# mechanical engineer -job prospects / upgrading skills



## prs (May 24, 2012)

Hey everyone,

Mechanical engineers who are new comers to Australia or moving soon to australia or planning to move to Australia. How did u got your first permanent desired job?
Requesting all expats and seniors to share & help new comers like me.

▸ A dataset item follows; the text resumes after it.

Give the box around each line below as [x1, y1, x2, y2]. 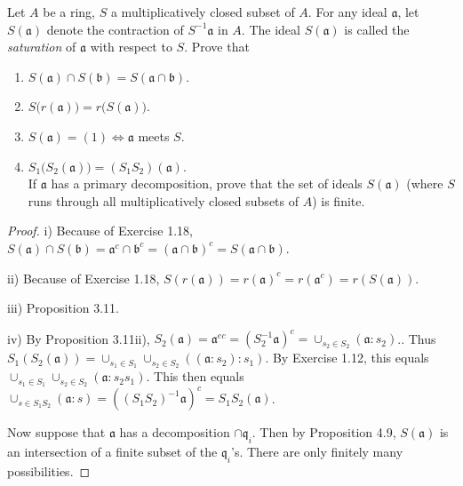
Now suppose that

1. Which city you moved in first ? I m movin to sydney
2. Did you felt the need of undergoing any educational courses for upgrading your skills for better job prospects?
3. Does it really help in increasing your chance to find a job by registering with professional socities like Engineers Australia etc. ?

Cheers !!
PRS


----------



## Revenant (Feb 26, 2012)

prs said:


> Hey everyone,
> 
> Mechanical engineers who are new comers to Australia or moving soon to australia or planning to move to Australia. How did u got your first permanent desired job?
> Requesting all expats and seniors to share & help new comers like me.
> ...


Hey there PRS !

I'm moving to WA soon. I'm a Mechanical Engineer without any post graduation or additional certification. However, from the job openings I see, I feel a specialised certification such as CAPM, PMP would be of a great help to find jobs here.


----------



## prs (May 24, 2012)

hey revenant,
Many thnx for ur reply. I have already earned my PDU of PMP training got my application approved by PMI - the World?s Leading Professional Association for Project Management and waiting to appear in the exam which i will book when i land in sydney on 1 Aug.
Wat sort of jobs r u targetting at?
I am into plant maintenance and operations , having 9+ yrs of experience in a glass / process plant in dubai, UAE.
Regards,
PRS


----------



## sidhindia (Sep 6, 2012)

Hi Friends,
I have migrated to Australia 4 months ago. I am a Mechanical Engineer and currently looking for jobs in Design and Quality Assurance. I have an overall 4 years of experience.I have moved to Melbourne and getting rejected with all the companies with any proper reason. These guys are sending the same standardised format of rejecting. I call them to follow up and this is their response " You don't have local experience". Is there any other way getting local experience like working as a volunteer or an internship . I am also applying for Graduate jobs. Currently the scenario for Mechanical and Manufacturing Industries are totally flat. Moreover, I am ready to relocate because I am a Bachelor. I am flexible with the salary and available anytime. Can you please give me some contact reference anywhere in Australia and it would be very helpful for me. SNIP/. I am interested to increase my network. Please suggest if any conference, meeting or any skills expo occurs. I am also interested to work in Production, Maintenance and Service, Supply Chain Management, Sales, Logistics.
Regards
Sid


----------



## jis (Feb 18, 2014)

*Mechanical Engineer*

Hello SidIndia,
Did you get into the mechanical Engg. job in Australia ?
I am planning to land in the country within few months.
Do you have any comments or advices for me ?

Regards,
Jis.


----------



## Jaideep.karnik (Sep 18, 2013)

Hi PRS,
i plan to move to australia in 2015.Do you feel that I can upgrade my skills further in India itself so that i am more employment ready when in australia?If so, please do let me know some courses.


----------



## heshka (Dec 7, 2016)

Hello all,
I'd like to hear experiences and suggestions as well on this topic from everyone. My husband is the secondary applicant and he is a Mechanical Engineer however he did not have his qualifications assessed by the Engineer Australia. We are now in Sydney and he finds it hard to get an engineering job, he is working as a maintenance fitter at the moment. Do you think by getting his qualifications assessed would help? Or by further studying? Thanks.


----------